EXERCISE MATERIAL below:

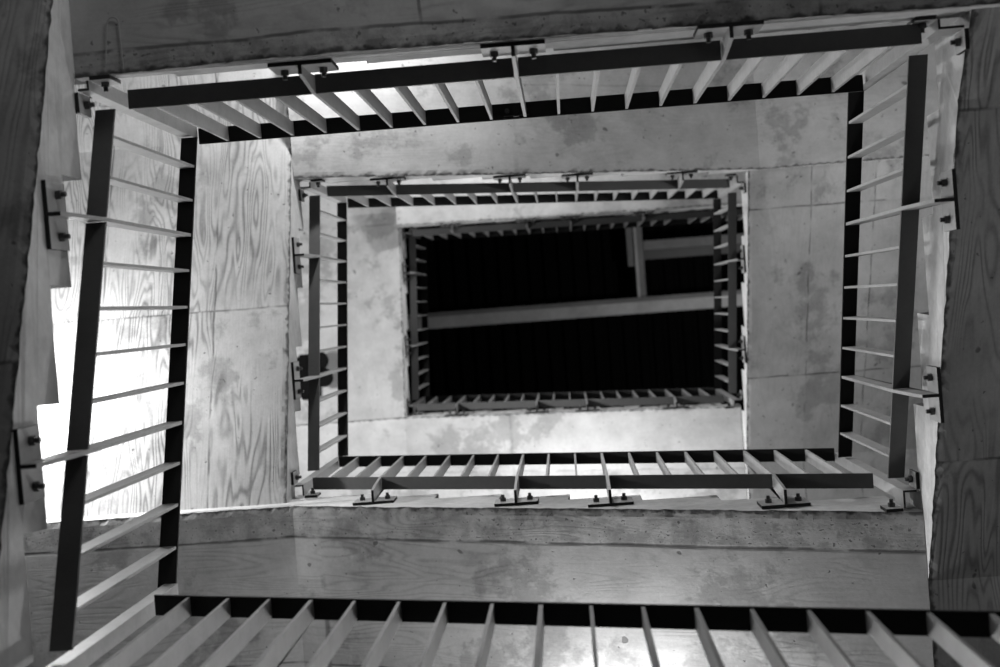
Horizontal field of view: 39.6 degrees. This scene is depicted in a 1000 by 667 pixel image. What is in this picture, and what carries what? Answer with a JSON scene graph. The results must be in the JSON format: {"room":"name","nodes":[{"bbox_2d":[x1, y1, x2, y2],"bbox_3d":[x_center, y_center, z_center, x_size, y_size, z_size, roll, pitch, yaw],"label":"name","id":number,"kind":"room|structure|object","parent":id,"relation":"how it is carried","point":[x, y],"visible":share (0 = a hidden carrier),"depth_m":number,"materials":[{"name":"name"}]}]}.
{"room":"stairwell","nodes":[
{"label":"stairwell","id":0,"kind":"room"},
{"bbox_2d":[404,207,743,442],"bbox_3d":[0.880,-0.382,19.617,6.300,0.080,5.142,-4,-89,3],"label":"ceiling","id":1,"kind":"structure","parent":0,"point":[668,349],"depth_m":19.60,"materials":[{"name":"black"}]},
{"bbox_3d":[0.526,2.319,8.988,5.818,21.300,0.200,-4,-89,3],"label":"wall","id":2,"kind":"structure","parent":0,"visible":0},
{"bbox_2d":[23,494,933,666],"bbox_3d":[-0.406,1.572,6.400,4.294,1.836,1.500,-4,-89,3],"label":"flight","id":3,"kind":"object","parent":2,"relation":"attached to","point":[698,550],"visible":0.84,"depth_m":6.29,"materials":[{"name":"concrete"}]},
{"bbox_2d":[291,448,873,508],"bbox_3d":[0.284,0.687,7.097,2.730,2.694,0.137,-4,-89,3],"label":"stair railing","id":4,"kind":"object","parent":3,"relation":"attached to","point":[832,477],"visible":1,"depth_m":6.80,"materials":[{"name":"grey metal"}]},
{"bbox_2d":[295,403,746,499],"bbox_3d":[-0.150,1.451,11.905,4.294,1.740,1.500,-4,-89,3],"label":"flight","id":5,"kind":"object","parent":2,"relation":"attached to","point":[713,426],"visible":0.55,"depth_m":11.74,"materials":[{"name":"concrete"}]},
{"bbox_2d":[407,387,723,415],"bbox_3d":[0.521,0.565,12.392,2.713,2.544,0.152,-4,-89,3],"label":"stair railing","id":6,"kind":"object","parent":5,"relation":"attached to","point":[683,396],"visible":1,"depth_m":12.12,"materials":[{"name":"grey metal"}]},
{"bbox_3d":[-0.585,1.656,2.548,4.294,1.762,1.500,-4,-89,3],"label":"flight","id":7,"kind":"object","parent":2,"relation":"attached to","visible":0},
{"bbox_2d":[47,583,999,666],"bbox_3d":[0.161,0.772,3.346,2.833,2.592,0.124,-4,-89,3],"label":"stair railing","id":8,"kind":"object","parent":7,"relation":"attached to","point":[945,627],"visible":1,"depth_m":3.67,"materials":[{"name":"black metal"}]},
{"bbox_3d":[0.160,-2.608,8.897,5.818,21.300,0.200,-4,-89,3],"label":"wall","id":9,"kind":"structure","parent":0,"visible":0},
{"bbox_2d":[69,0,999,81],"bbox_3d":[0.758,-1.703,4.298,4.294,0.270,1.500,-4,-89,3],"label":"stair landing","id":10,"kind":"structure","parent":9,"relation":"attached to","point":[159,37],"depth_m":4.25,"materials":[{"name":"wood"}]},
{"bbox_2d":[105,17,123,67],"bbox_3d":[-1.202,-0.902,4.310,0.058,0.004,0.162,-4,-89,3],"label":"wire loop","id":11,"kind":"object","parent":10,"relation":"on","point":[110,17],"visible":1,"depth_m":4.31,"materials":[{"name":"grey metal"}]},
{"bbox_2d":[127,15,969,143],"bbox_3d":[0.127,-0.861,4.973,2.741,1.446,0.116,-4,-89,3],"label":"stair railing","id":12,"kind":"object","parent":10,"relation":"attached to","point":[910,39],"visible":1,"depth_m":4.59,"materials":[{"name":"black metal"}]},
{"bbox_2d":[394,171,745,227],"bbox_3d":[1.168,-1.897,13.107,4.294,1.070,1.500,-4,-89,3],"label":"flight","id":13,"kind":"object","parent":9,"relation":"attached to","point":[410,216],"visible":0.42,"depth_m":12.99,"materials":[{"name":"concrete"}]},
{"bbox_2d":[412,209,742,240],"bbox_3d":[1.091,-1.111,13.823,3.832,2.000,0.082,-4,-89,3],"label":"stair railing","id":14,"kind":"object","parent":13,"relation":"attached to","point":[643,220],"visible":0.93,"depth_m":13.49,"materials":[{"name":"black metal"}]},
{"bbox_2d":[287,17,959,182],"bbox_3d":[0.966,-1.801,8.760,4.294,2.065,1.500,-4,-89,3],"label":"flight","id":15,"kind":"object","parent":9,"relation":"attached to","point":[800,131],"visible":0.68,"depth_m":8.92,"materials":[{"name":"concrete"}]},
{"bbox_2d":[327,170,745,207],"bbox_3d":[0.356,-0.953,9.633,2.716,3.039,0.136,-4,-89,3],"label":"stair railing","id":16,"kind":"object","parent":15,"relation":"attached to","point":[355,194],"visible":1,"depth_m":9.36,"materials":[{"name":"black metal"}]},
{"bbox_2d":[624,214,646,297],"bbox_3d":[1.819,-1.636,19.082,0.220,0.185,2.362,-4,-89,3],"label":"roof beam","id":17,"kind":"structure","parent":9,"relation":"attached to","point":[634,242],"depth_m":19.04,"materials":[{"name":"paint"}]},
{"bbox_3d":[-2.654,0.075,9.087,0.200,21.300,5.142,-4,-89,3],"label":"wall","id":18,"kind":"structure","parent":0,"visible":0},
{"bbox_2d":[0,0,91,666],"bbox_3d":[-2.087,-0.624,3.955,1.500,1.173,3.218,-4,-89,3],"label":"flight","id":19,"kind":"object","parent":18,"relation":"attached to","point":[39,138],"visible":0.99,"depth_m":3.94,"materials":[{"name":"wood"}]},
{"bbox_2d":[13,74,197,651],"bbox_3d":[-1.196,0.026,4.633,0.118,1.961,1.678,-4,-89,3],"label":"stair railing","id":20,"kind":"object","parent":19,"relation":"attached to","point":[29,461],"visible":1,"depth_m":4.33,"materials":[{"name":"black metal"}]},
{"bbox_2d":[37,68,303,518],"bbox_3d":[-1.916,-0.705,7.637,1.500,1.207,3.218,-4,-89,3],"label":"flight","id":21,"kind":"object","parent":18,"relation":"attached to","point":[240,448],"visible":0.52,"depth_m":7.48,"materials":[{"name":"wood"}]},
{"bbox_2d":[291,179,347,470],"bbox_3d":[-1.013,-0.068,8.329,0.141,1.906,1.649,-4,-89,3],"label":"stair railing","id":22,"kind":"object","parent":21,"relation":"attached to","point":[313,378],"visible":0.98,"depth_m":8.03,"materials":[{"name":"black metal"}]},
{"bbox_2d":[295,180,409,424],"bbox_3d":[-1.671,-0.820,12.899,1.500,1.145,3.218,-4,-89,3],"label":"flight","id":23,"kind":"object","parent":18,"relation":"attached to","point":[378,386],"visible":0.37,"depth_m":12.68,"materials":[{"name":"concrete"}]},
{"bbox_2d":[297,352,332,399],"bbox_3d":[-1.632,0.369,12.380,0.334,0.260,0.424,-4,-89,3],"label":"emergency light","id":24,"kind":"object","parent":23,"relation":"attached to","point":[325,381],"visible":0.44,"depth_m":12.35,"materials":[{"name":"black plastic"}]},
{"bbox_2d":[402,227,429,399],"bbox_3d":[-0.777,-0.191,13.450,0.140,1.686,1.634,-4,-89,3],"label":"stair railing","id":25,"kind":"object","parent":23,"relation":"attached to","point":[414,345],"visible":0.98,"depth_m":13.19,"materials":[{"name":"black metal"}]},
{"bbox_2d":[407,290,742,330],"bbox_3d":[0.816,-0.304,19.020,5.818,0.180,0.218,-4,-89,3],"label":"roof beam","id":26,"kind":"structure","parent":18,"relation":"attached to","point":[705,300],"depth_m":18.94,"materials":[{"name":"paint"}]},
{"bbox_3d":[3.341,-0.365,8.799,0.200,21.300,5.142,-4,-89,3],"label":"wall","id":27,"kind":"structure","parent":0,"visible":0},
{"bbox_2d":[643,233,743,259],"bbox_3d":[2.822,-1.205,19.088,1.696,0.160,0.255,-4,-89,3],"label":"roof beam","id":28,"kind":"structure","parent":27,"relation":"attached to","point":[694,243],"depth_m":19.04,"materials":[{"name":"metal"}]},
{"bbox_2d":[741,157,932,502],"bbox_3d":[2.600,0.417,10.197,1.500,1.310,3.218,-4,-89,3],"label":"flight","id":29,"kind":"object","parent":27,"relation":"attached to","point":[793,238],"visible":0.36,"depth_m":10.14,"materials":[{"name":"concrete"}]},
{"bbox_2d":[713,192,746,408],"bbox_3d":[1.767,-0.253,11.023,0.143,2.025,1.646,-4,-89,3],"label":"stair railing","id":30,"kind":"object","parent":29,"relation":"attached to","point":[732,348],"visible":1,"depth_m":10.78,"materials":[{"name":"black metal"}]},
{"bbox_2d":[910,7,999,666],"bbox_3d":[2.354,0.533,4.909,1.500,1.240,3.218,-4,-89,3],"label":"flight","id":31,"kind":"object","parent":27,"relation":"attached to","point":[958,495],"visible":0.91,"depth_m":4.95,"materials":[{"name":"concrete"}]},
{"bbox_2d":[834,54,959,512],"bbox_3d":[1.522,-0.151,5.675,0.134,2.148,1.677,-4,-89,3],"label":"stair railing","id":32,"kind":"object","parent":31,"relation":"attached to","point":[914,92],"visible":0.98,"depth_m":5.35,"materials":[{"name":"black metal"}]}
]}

End of EXERCISE MATERIAL.

→ HOW TO COMPLETE THIS TASK
Please filter the listing down to lines that include the word "wall".

→ EXERCISE RESULT
{"bbox_3d":[0.526,2.319,8.988,5.818,21.300,0.200,-4,-89,3],"label":"wall","id":2,"kind":"structure","parent":0,"visible":0},
{"bbox_3d":[0.160,-2.608,8.897,5.818,21.300,0.200,-4,-89,3],"label":"wall","id":9,"kind":"structure","parent":0,"visible":0},
{"bbox_3d":[-2.654,0.075,9.087,0.200,21.300,5.142,-4,-89,3],"label":"wall","id":18,"kind":"structure","parent":0,"visible":0},
{"bbox_3d":[3.341,-0.365,8.799,0.200,21.300,5.142,-4,-89,3],"label":"wall","id":27,"kind":"structure","parent":0,"visible":0},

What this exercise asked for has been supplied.